DNA extraction and variant calling 
We obtained tissue samples and phenotypic data of Costa Rican and Panamanian populations from natural history museums and from wild-caught individuals to study the genetic and morphological variation between subspecies of S. corvina from allopatric sites and across contact zones. Tissue samples from natural history collections were stored in ethanol or frozen, while blood samples were collected in the field from birds caught with mist nets, extracting blood from the brachial vein. Procedures to work with wild animals in the field were reviewed and approved by the University of Miami Institutional Animal Care and Use Committee (IACUC, Permit number: 19-128-LF). We extracted genomic DNA from 257 individuals (Table S1), using Qiagen’s DNeasy Blood and Tissue Extraction Kit (Qiagen, Hilden, Germany). We followed the manufacturer’s protocol with the optional addition of 4 ul of RNase to remove potential RNA contaminants.
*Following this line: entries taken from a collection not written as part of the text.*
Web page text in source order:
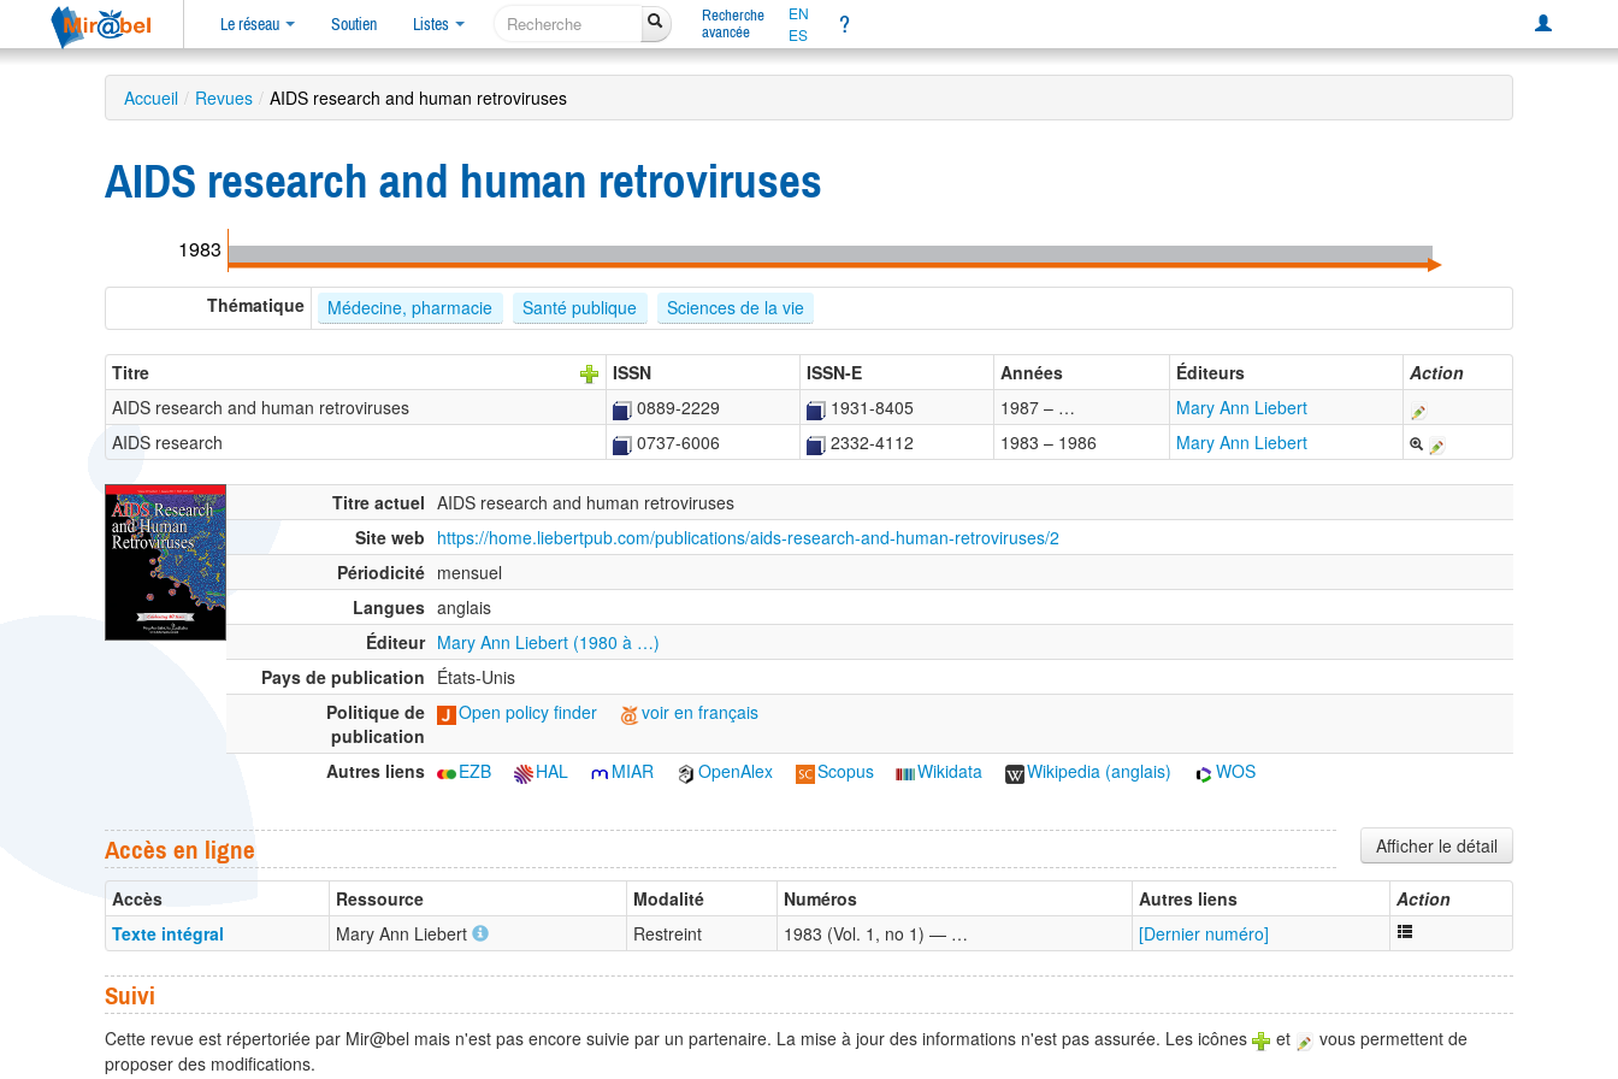
Le réseau Soutien Listes
Recherche
avancée
EN
ES
?
Accueil / Revues / AIDS research and human retroviruses
AIDS research and human retroviruses
1983
Thématique Médecine, pharmacie Santé publique Sciences de la vie
Titre ISSN ISSN-E Années Éditeurs
Action
AIDS research and human retroviruses
0889-2229 1931-8405 1987 – …
Mary Ann Liebert
AIDS research
0737-6006 2332-4112 1983 – 1986 Mary Ann Liebert
Titre actuel AIDS research and human retroviruses
Site web https://home.liebertpub.com/publications/aids-research-and-human-retroviruses/2
Périodicité mensuel
Langues anglais
Éditeur Mary Ann Liebert (1980 à …)
Pays de publication États-Unis
Politique de
publication
Open policy finder voir en français
Autres liens EZB HAL MIAR OpenAlex Scopus Wikidata Wikipedia (anglais) WOS
Afficher le détail
Accès en ligne
Accès Ressource Modalité Numéros Autres liens
Action
Texte intégral
Mary Ann Liebert Restreint 1983 (Vol. 1, no 1) — … [Dernier numéro]
Suivi
Cette revue est répertoriée par Mir@bel mais n'est pas encore suivie par un partenaire. La mise à jour des informations n'est pas assurée. Les icônes et
vous permettent de
proposer des modifications.
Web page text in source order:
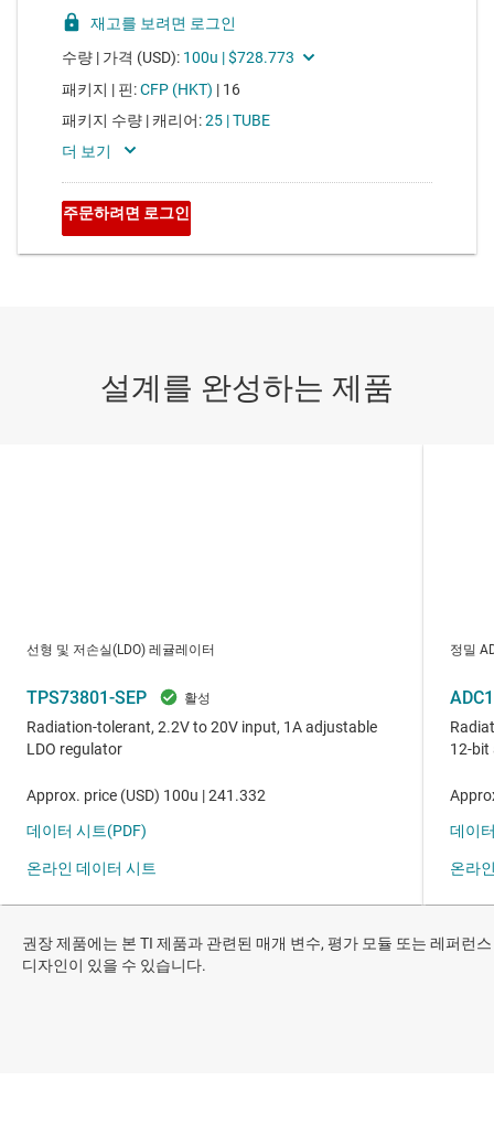
권장 제품에는 본 TI 제품과 관련된 매개 변수, 평가 모듈 또는 레퍼런스
디자인이 있을 수 있습니다.

We then used a Genotype-by-Sequencing approach (GBS; Elshire et al., 2011), digesting the DNA samples with the ApeKI restriction enzyme, and sequencing short fragments across the genome. GBS library prep and sequencing were carried out by the Bioinformatics Resource Center of the University of Wisconsin-Madison on an Illumina NovaSeq 6000 2x150 Shared Sequencing. We called SNP variants using TASSEL version 5.2.65 (Glaubitz et al., 2014), following the GBSv2 SNP discovery and production pipeline. We ran this pipeline with mostly default parameters but increased the minimum quality score to 20 (default mnQS = 0). We aligned our short-read sequences to the reference genome of the Tawny-bellied Seedeater (Sporophila hypoxantha, GenBank: GCA_002167245.1; Campagna et al., 2017) using BOWTIE2 (Langmead & Salzberg, 2012) and the “very-sensitive” preset for high accuracy. Then, we filtered genome-wide single-nucleotide polymorphisms (SNPs) using VCFTOOLS version 0.1.16 (Danecek et al., 2011). Our filtered criteria consisted of including biallelic SNPs with no indels, minimum read depth ≥ 3, minimum allele frequency ≥ 0.05, a maximum proportion of missing data ≤ 0.25, and SNPs that were ≥ 100 bp apart to reduce the effect of highly linked markers. We further filtered the data file in TASSEL, keeping SNPs with a maximum heterozygosity ≤ 0.8 to exclude potential paralogs, and removed individuals with ≥40% missing data. The resulting data set retained 255 individuals and 14,839 SNPs. For the demographic modeling (see below), we used different criteria, including biallelic SNPs with no indels, minimum read depth of ≥ 3, maximum proportion of missing data of ≤ 0.15, and SNPs that were ≥ 1000 bp apart to obtain a complete site frequency spectrum (not truncated due to minimum allele frequency filtering) while keeping a manageable SNPs sample size, due to computer processing. This second data set retained 8,437 SNPs from 10 randomly selected genotypically pure individuals per subspecies (i.e., q> 0.95, see Results).